Living with SPD

by Ro Williams
(Aberystwyth, Ceredigion, United Kingdom)

Hi Everyone... My name is Ro - I'm a twenty one year old University student and I have lived with SPD all my life, although I didn't even know it was SPD until I came across the term a couple of years ago.




I have major sensory processing issues with clothes - I always have and probably always will. It started when I was about five/six. I had on a pair of trousers that had a tie belt. I tied the belt too tight to the point where it was digging into my skin and I couldn't get the trousers off to go to the loo (luckily I didn't wee myself - we had to cut them off!)

From then, I couldn't wear anything on my waist, not skirts, jeans, joggers, underwear or anything. It isn't the material that bothers me - it's the feeling of something round my waist or my hips. Mum and I didn't know it was a serious issue, we thought it was a phase I'd grow out of. Mum would put me in trousers all the time to try and get me used to them but I never did.

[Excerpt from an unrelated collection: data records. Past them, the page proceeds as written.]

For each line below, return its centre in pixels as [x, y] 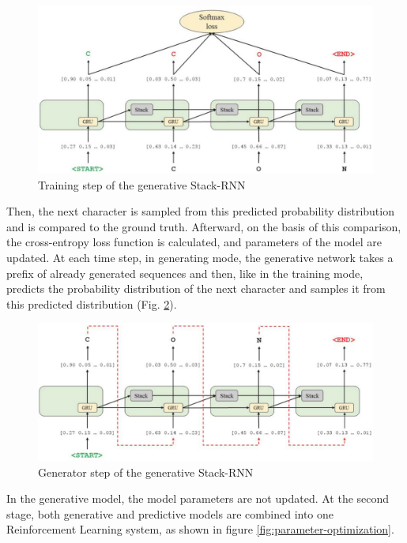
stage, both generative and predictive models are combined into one [170, 513]
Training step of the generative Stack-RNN [142, 184]
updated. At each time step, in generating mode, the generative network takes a [200, 257]
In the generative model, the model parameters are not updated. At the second [198, 498]
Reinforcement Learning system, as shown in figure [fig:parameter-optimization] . [200, 529]
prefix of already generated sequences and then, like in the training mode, [185, 273]
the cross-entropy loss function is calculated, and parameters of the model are [194, 242]
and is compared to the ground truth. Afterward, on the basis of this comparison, [204, 226]
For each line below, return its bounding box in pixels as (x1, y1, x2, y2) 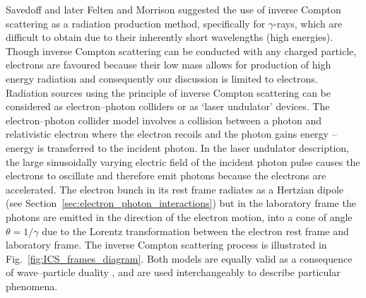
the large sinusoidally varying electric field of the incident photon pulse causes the (6, 154, 360, 169)
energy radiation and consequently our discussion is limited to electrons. (6, 71, 318, 85)
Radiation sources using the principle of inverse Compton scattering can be (6, 85, 331, 100)
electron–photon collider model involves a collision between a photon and (6, 112, 322, 127)
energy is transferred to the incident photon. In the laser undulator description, (6, 140, 349, 155)
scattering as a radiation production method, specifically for (6, 16, 266, 30)
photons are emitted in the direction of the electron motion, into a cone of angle (6, 209, 353, 224)
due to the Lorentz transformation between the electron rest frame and (42, 223, 349, 238)
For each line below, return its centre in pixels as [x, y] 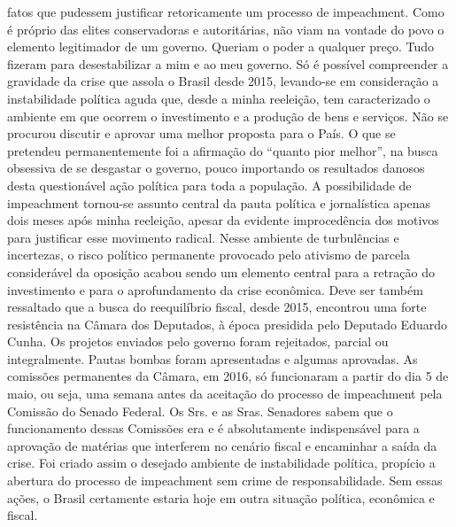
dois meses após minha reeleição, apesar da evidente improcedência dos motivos [223, 220]
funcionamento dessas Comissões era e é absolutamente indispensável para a [213, 428]
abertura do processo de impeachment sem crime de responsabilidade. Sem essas [225, 480]
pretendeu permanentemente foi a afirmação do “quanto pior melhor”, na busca [223, 150]
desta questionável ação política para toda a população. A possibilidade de [209, 185]
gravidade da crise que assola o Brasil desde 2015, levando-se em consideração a [223, 81]
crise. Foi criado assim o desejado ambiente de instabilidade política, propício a [221, 463]
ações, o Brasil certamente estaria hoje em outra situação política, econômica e [221, 497]
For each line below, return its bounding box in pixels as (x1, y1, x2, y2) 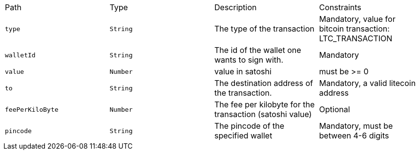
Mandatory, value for (319, 14, 396, 24)
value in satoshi (214, 67, 272, 76)
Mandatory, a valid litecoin (319, 78, 416, 88)
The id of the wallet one (214, 45, 301, 55)
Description (214, 2, 257, 12)
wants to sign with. (214, 55, 284, 65)
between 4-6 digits (319, 131, 389, 140)
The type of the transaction (214, 24, 314, 34)
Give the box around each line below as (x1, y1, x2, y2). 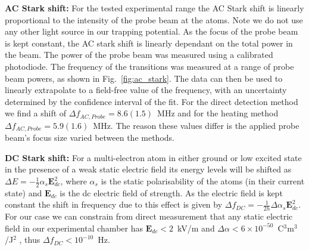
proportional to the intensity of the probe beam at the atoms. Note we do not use (5, 13, 303, 26)
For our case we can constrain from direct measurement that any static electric (5, 210, 293, 223)
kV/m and (177, 221, 215, 234)
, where (60, 175, 87, 187)
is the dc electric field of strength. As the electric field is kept (60, 186, 283, 199)
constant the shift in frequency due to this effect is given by (5, 198, 223, 211)
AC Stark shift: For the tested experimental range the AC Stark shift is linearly (5, 2, 304, 14)
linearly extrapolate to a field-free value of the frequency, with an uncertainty (5, 84, 287, 96)
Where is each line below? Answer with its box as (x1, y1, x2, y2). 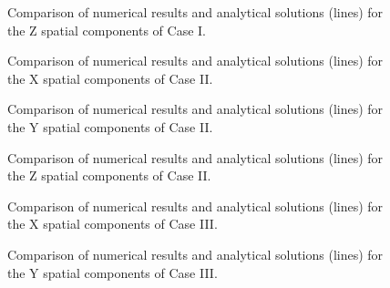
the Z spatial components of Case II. (7, 166, 211, 185)
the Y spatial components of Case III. (7, 262, 218, 282)
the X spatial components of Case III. (7, 214, 218, 233)
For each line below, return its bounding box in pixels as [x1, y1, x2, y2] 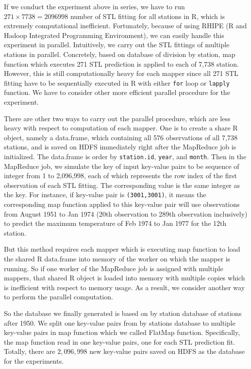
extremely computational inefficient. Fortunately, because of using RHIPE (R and [4, 20, 247, 31]
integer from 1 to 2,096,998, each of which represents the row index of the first [4, 170, 237, 181]
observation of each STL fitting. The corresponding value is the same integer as [4, 180, 240, 190]
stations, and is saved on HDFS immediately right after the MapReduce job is [4, 142, 236, 152]
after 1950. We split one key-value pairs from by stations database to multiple [4, 317, 235, 328]
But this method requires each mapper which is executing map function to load [4, 244, 240, 254]
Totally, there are [4, 346, 55, 356]
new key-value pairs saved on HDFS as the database [89, 346, 245, 356]
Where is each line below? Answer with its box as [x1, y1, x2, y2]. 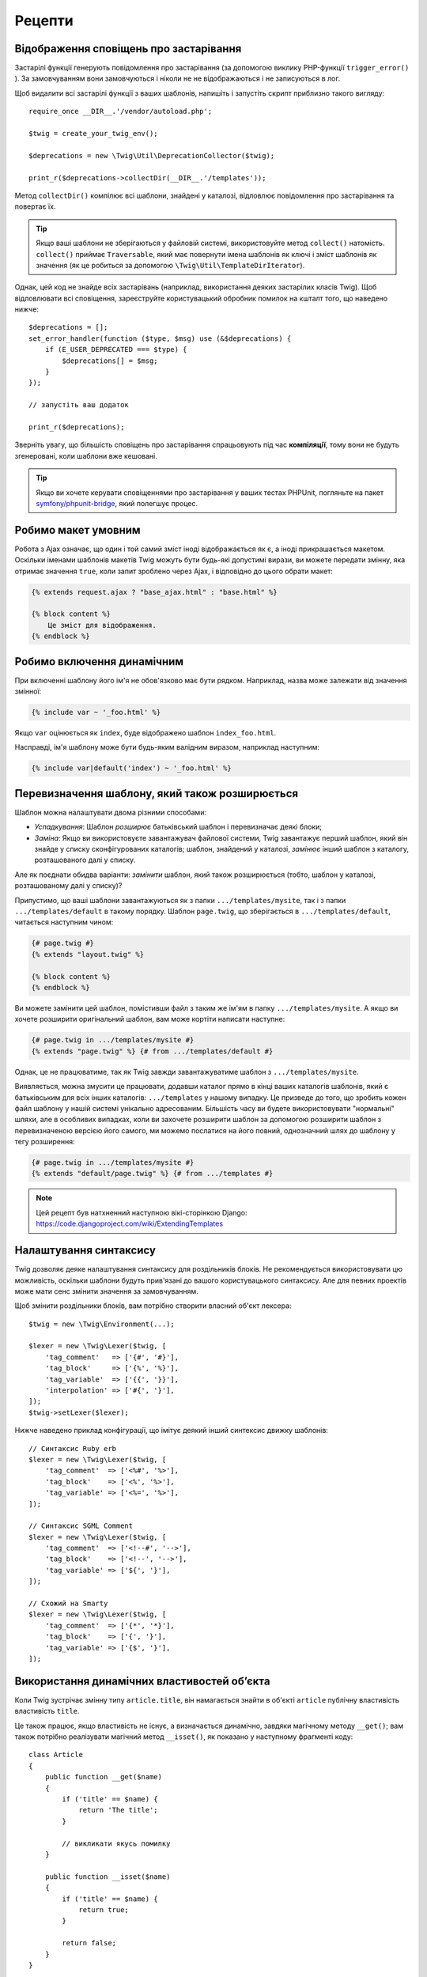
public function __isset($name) [44, 1872, 171, 1881]
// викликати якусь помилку [62, 1839, 171, 1848]
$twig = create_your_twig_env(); [28, 129, 158, 138]
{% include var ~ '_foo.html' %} [31, 708, 161, 717]
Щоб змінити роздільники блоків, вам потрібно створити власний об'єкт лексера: [14, 1301, 292, 1310]
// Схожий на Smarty [28, 1599, 108, 1608]
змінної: [14, 686, 42, 696]
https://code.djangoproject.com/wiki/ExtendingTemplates [36, 1219, 224, 1229]
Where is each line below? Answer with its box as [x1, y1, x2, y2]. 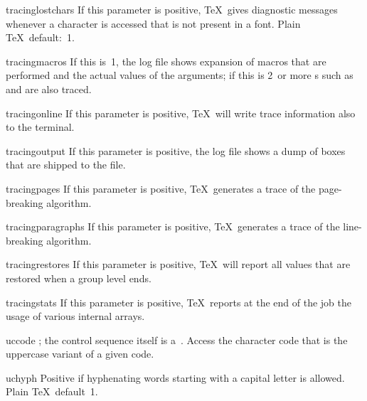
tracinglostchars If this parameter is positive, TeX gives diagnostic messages [6, 2, 338, 16]
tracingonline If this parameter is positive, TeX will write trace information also [6, 105, 356, 120]
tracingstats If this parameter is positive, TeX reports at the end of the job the [6, 294, 351, 309]
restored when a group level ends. [6, 270, 151, 285]
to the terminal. [6, 119, 75, 134]
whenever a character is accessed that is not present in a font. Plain [6, 16, 301, 31]
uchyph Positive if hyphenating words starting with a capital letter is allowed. [6, 370, 345, 385]
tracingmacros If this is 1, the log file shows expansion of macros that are [6, 53, 326, 68]
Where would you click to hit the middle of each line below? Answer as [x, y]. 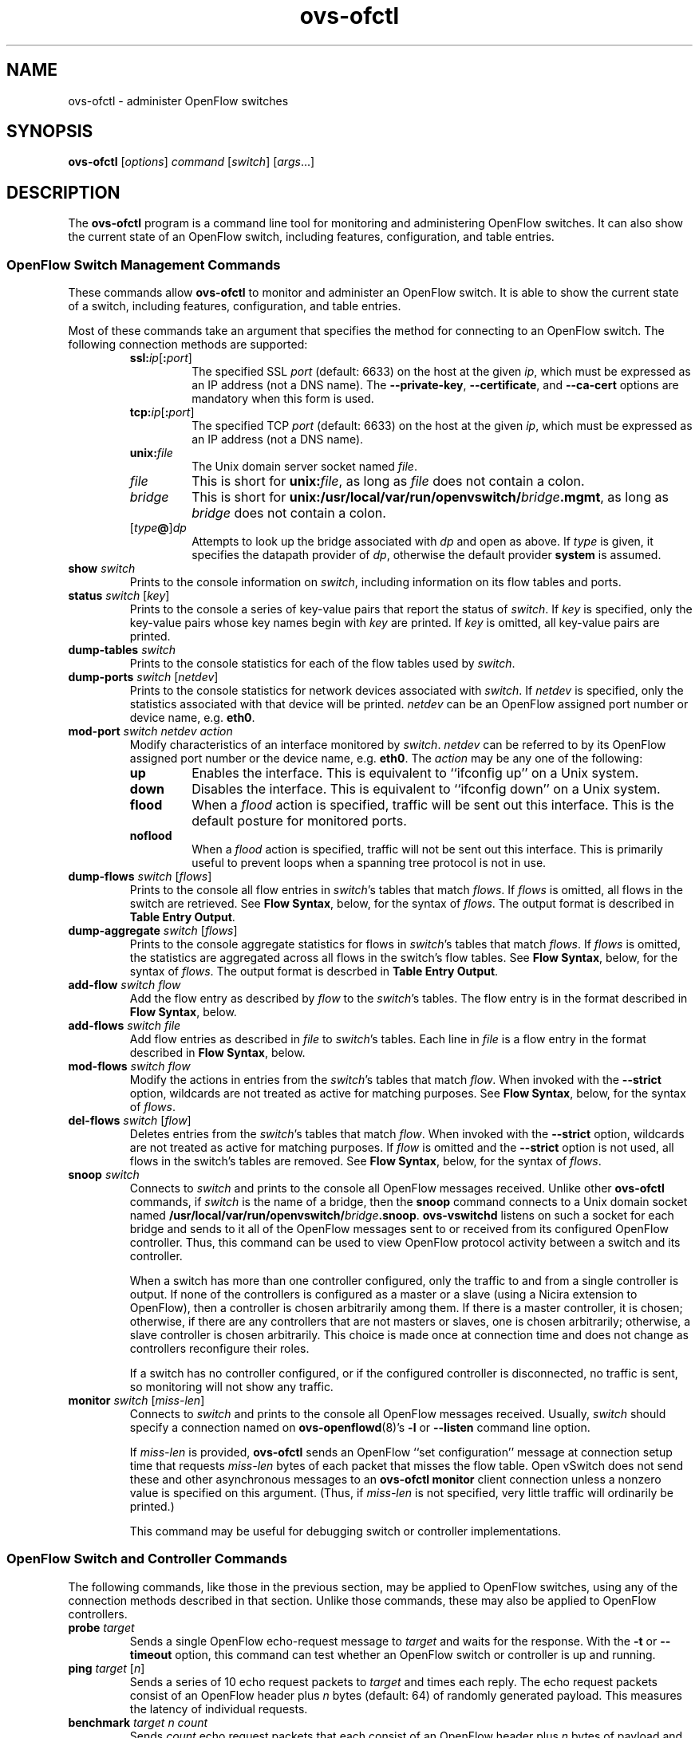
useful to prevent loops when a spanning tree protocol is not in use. [369, 863]
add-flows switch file [124, 1026]
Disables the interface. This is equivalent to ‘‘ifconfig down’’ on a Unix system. [426, 789]
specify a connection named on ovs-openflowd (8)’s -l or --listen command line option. [360, 1428]
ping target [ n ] [107, 1668]
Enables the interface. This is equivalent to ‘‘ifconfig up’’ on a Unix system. [415, 773]
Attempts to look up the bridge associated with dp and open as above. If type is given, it [423, 542]
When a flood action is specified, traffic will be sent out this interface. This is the [433, 805]
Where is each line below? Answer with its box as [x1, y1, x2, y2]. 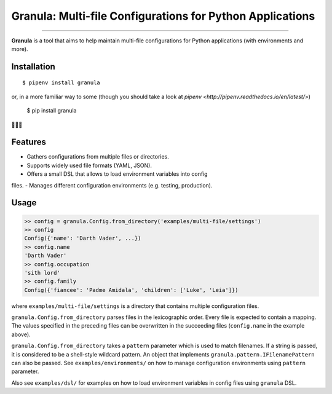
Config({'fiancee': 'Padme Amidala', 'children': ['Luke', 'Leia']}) [24, 286, 239, 293]
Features [11, 137, 46, 148]
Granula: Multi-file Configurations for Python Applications [11, 9, 315, 23]
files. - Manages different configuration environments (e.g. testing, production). [11, 181, 213, 189]
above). [11, 331, 31, 338]
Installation [11, 61, 55, 72]
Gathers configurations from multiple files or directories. [26, 153, 169, 160]
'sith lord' [24, 269, 61, 276]
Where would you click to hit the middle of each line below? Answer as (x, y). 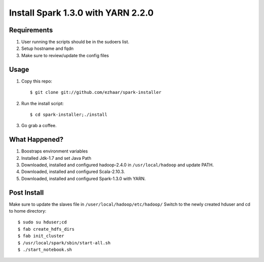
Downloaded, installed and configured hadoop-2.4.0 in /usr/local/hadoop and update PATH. (118, 165)
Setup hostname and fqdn (47, 48)
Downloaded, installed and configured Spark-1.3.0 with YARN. (84, 178)
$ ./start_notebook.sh (45, 250)
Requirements (31, 30)
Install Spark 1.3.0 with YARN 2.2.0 (81, 13)
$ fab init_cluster (41, 236)
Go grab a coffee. (39, 126)
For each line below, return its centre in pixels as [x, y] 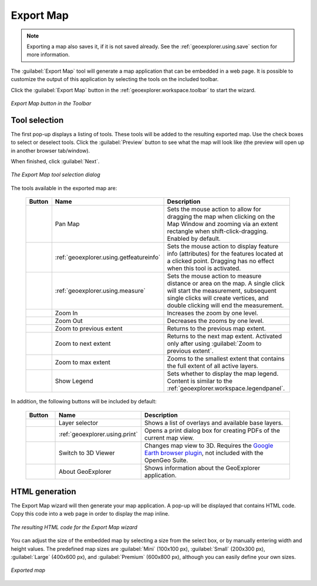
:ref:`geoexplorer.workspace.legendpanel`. [226, 389]
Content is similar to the [200, 381]
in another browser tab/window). [50, 150]
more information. [48, 55]
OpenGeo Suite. [166, 460]
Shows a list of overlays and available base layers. [213, 423]
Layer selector [79, 423]
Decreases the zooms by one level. [215, 321]
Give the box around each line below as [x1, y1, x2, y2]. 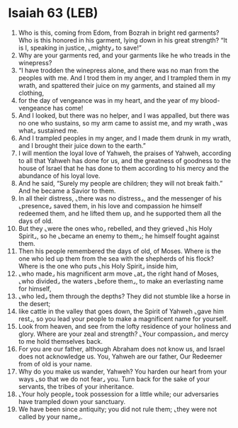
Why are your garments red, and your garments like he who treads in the [18, 51, 231, 60]
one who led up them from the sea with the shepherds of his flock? [18, 254, 215, 263]
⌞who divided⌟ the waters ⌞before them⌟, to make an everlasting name [18, 276, 224, 285]
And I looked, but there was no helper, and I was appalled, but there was [18, 111, 229, 120]
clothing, [18, 89, 45, 97]
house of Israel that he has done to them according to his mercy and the [18, 164, 229, 172]
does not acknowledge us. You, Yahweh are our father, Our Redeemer [18, 352, 222, 361]
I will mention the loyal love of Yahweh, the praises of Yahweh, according [18, 149, 232, 157]
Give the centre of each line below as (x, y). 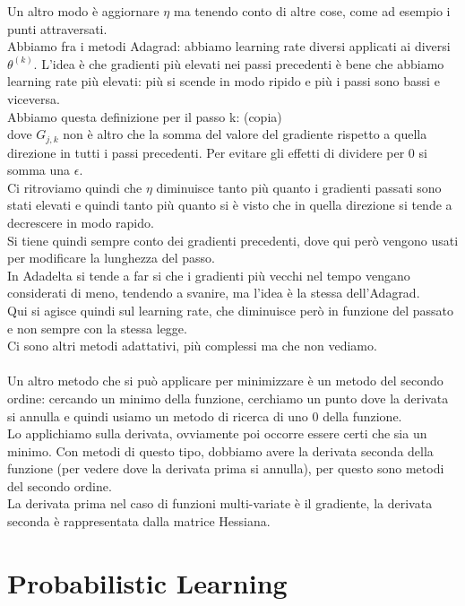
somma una (39, 170)
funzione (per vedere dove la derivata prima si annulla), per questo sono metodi (226, 468)
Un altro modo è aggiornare (83, 11)
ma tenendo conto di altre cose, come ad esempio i (312, 11)
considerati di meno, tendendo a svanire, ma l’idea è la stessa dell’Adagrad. (214, 293)
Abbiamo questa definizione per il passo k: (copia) (145, 116)
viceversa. (34, 98)
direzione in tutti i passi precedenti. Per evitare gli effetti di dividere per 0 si (217, 152)
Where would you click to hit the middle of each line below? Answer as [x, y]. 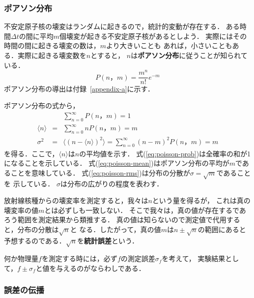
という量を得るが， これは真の [201, 200]
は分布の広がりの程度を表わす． [112, 184]
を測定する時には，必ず [79, 258]
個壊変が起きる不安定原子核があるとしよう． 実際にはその [153, 36]
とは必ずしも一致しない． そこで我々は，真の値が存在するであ [145, 210]
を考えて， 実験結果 [194, 258]
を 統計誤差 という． [108, 240]
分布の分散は [38, 229]
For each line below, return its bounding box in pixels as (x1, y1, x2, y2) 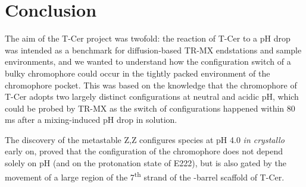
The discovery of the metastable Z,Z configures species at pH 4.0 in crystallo (5, 133, 285, 145)
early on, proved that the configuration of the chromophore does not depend (5, 145, 283, 157)
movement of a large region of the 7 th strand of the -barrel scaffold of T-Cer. (5, 169, 285, 183)
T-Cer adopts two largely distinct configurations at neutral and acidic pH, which (5, 90, 299, 103)
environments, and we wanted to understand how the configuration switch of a (5, 55, 291, 68)
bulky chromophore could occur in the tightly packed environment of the (5, 66, 270, 79)
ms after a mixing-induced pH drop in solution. (5, 113, 177, 126)
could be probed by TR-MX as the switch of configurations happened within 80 (5, 102, 295, 114)
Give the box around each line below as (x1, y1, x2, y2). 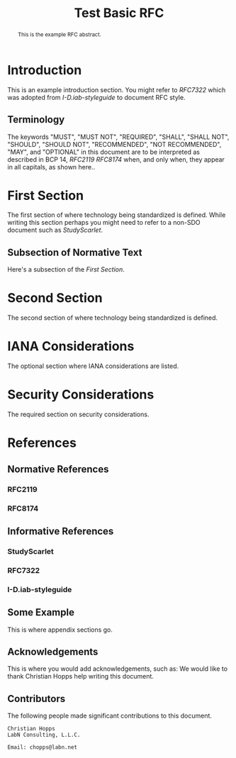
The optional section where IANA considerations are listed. (7, 362, 179, 370)
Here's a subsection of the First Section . (7, 265, 125, 274)
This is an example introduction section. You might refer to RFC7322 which (7, 85, 226, 94)
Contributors (7, 693, 66, 705)
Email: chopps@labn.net (7, 744, 78, 751)
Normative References (7, 463, 109, 475)
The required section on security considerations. (7, 410, 150, 419)
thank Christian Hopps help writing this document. (7, 672, 154, 681)
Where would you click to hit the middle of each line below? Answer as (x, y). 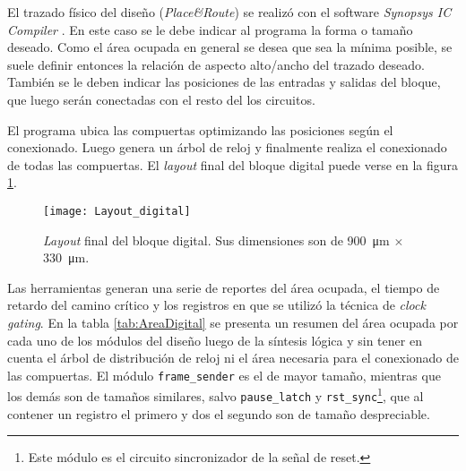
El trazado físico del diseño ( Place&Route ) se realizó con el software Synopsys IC (229, 12)
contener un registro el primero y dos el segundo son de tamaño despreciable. (219, 413)
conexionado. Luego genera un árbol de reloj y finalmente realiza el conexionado (227, 147)
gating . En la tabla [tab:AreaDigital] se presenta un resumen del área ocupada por (233, 322)
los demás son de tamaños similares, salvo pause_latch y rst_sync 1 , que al (216, 395)
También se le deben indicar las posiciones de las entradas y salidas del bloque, (224, 82)
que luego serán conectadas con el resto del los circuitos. (161, 99)
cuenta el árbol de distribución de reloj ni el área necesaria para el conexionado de (233, 358)
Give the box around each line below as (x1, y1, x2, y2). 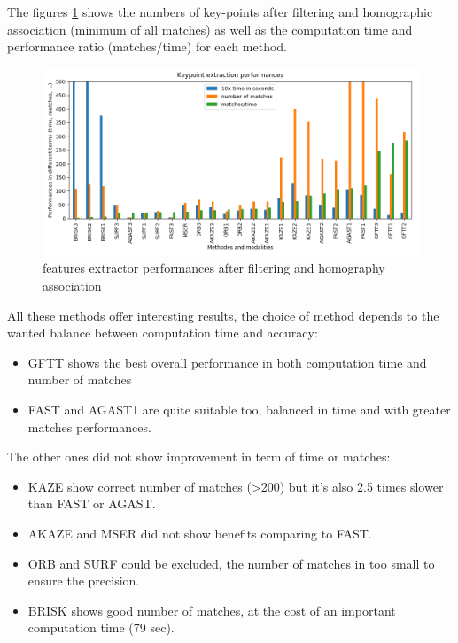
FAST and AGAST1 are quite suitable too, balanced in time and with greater (27, 399, 451, 418)
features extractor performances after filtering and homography (43, 259, 385, 277)
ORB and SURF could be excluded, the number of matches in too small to (27, 554, 435, 572)
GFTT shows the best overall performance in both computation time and (27, 352, 427, 371)
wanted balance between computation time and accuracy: (7, 323, 318, 342)
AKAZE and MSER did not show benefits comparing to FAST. (27, 523, 372, 542)
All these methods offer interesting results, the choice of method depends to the (7, 306, 439, 324)
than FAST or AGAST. (27, 494, 156, 513)
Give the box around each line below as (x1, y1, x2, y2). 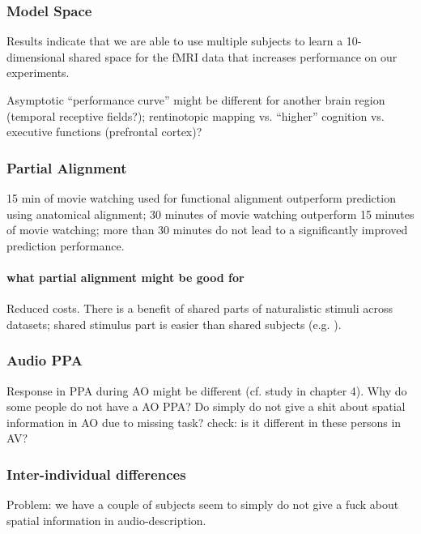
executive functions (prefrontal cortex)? (6, 123, 202, 140)
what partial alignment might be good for (6, 268, 245, 285)
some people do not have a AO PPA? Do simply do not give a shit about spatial (6, 398, 406, 415)
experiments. (6, 64, 70, 81)
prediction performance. (6, 237, 125, 254)
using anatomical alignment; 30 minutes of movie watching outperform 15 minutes (6, 205, 415, 222)
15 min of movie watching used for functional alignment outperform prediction (6, 190, 396, 206)
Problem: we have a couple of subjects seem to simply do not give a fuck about (6, 496, 399, 513)
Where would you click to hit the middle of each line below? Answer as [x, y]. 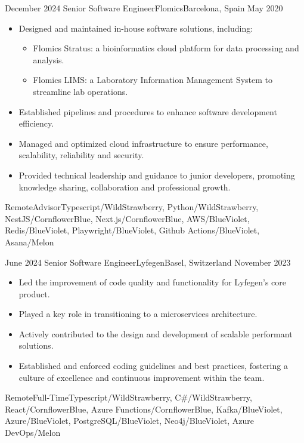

Days would be ruined because I'd be so uncomfortable to the point I was doubled over because I'd been sat in such a tense position for so long. The only way I can describe it is pain - some sort of phantom psychological and physical pain. Looking back with the research I've done, I'd probably call it a meltdown.

As I grew up, I started to develop more issues. After wearing bras for ages, I couldn't wear them. After being able to wear my school uniform, I suddenly couldn't. After being able to tolerate certain tops/shirts, they wouldn't be comfortable anymore. I came up with various different solutions (some appropriate and some not so appropriate.)

I managed to find online some jumpsuits with no seam across the waist (because I can't tolerate that either) which were amazing (until I couldn't


deal with how tight they were on my stomach) but I then bought them in bigger sizes and altered them which has worked for years and I hope it always will. I also used to wear about three swimming costumes under my uniform to stop myself being able to feel my underwear and tights. I had to wear a dress instead of a skirt and then cover the dress with a shirt so it looked like a skirt (if that makes sense!)

Soon it was summer and it got too hot for me to do that so I panicked and decided to wear seamless playsuits under my dress instead. They weren't underwear but at least they covered me up. I still do this. I'm sure nobody here will judge me for being unable to wear proper underwear because we're all dealing with our own situations of SPD.

I know that there are so many people out there who have it worse than me, or who have other horrific circumstances to deal with, but I can only speak of my experience. My situation is difficult to cope with. Everyday I'm nervous that I'll wake up and something that was comfortable the day before is now rejected by my body, or I won't be able to go on holiday because there's nothing in my wardrobe that's comfortable so I'd have nothing to wear and I'd be obligated to go out and do things rather than stay at home in bed and hibernate.

It's not all doom and gloom though. I have faith in myself and everyone else who is affected by SPD that we will be able to not only cope but to enjoy life. Find other things that make you or your children happy and cling onto those with all your strength.

I can't thank this site and everyone and everything on it enough for making me realise that it isn't only me who suffers with this thing (as I've thought my entire life.) Keep going everyone!